Your objective: Repeat each entry exactly, but do not carry over the pictures.

Stored items
[Start of section]
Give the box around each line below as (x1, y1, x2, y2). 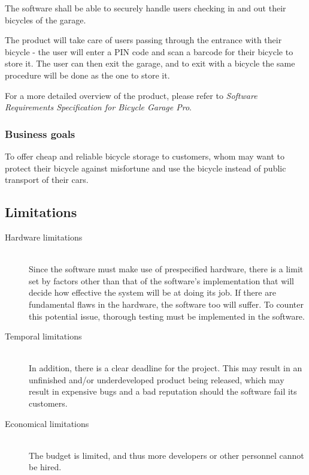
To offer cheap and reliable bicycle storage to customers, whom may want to (5, 149, 284, 162)
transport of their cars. (5, 173, 89, 186)
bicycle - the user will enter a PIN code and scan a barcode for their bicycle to (5, 45, 293, 58)
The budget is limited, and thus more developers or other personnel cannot (29, 449, 304, 461)
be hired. (29, 461, 62, 473)
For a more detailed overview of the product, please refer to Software (5, 89, 257, 101)
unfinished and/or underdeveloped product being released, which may (29, 373, 284, 386)
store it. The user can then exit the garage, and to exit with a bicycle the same (5, 57, 295, 70)
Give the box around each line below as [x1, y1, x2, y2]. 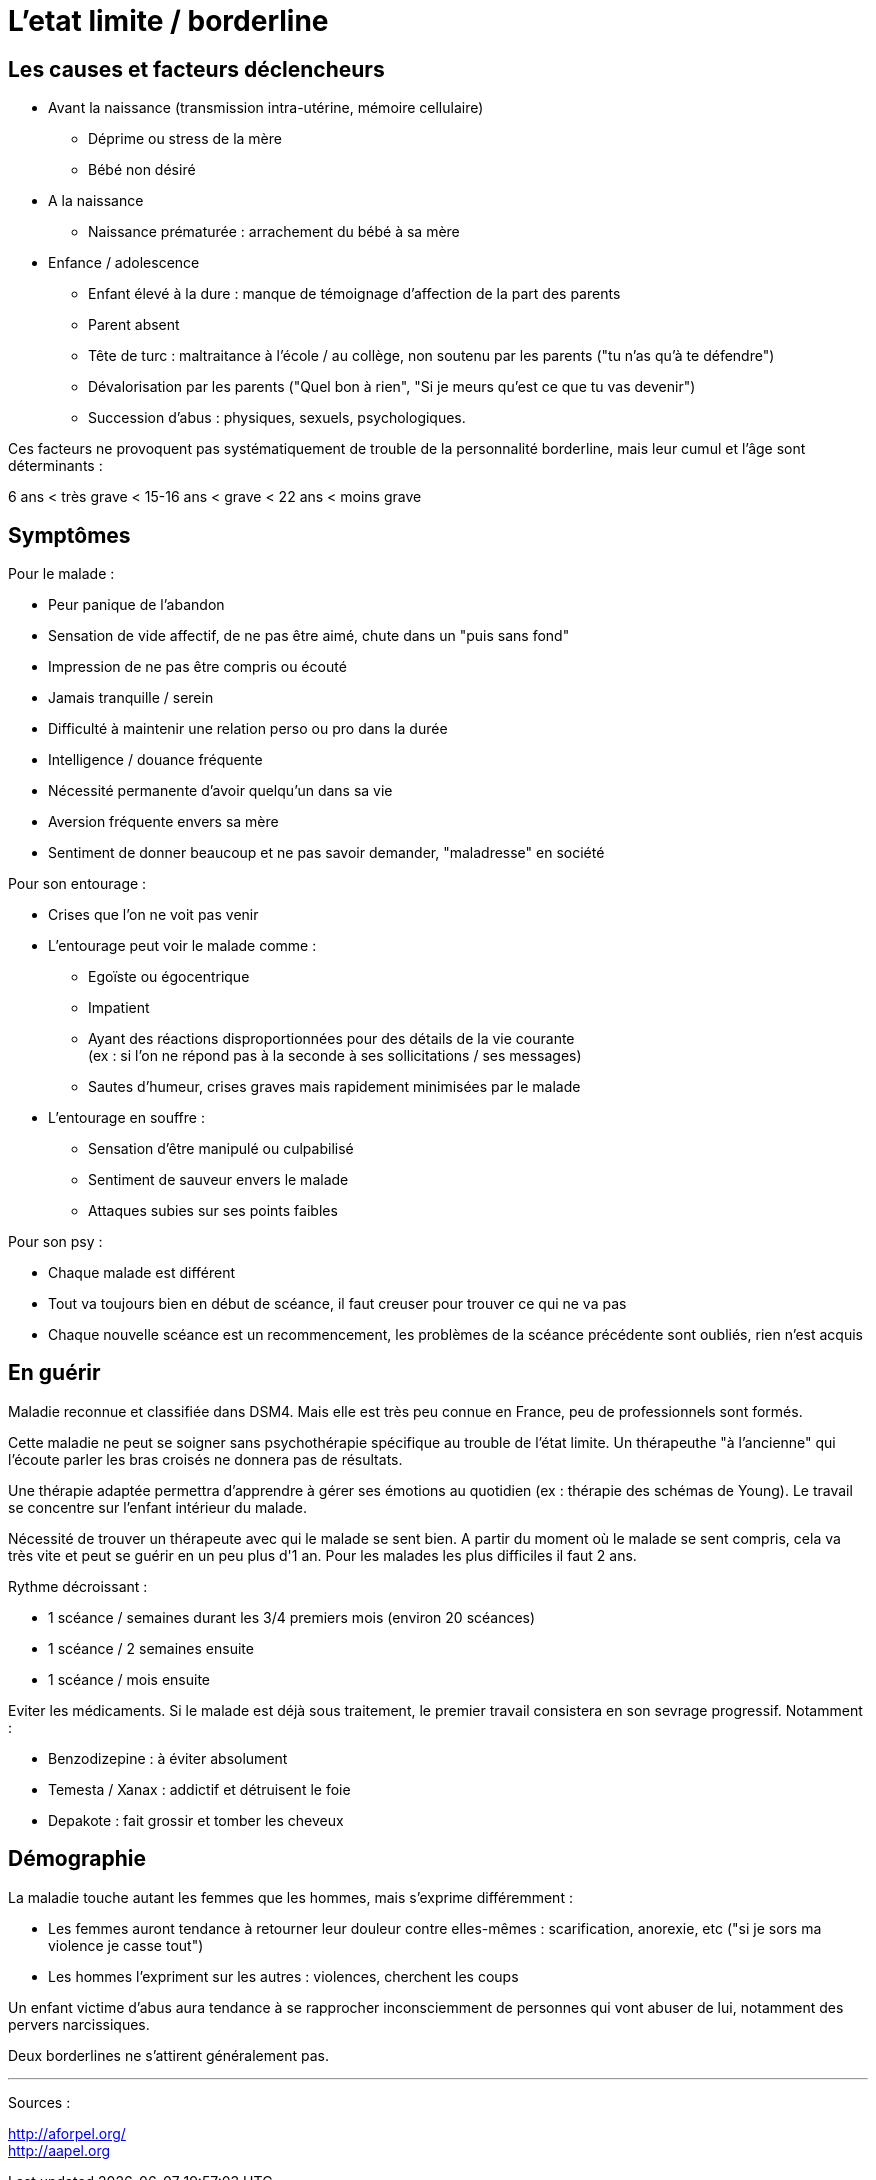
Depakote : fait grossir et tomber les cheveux [48, 1811, 344, 1829]
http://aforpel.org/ [8, 2124, 126, 2142]
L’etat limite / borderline [8, 4, 329, 38]
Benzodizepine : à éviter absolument [48, 1749, 288, 1767]
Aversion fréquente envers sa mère [48, 813, 279, 831]
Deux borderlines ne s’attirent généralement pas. [8, 2046, 329, 2064]
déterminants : [8, 457, 103, 475]
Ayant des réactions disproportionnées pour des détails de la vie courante [88, 1030, 575, 1048]
[End of section]
Worked solution:
Give the box around each line below as (x1, y1, x2, y2). 
To offer cheap and reliable bicycle storage to customers, whom may want to (5, 149, 284, 162)
transport of their cars. (5, 173, 89, 186)
bicycle - the user will enter a PIN code and scan a barcode for their bicycle to (5, 45, 293, 58)
The budget is limited, and thus more developers or other personnel cannot (29, 449, 304, 461)
be hired. (29, 461, 62, 473)
For a more detailed overview of the product, please refer to Software (5, 89, 257, 101)
unfinished and/or underdeveloped product being released, which may (29, 373, 284, 386)
store it. The user can then exit the garage, and to exit with a bicycle the same (5, 57, 295, 70)
Give the box around each line below as [x1, y1, x2, y2]. 
Depakote : fait grossir et tomber les cheveux [48, 1811, 344, 1829]
http://aforpel.org/ [8, 2124, 126, 2142]
L’etat limite / borderline [8, 4, 329, 38]
Benzodizepine : à éviter absolument [48, 1749, 288, 1767]
Aversion fréquente envers sa mère [48, 813, 279, 831]
Deux borderlines ne s’attirent généralement pas. [8, 2046, 329, 2064]
déterminants : [8, 457, 103, 475]
Ayant des réactions disproportionnées pour des détails de la vie courante [88, 1030, 575, 1048]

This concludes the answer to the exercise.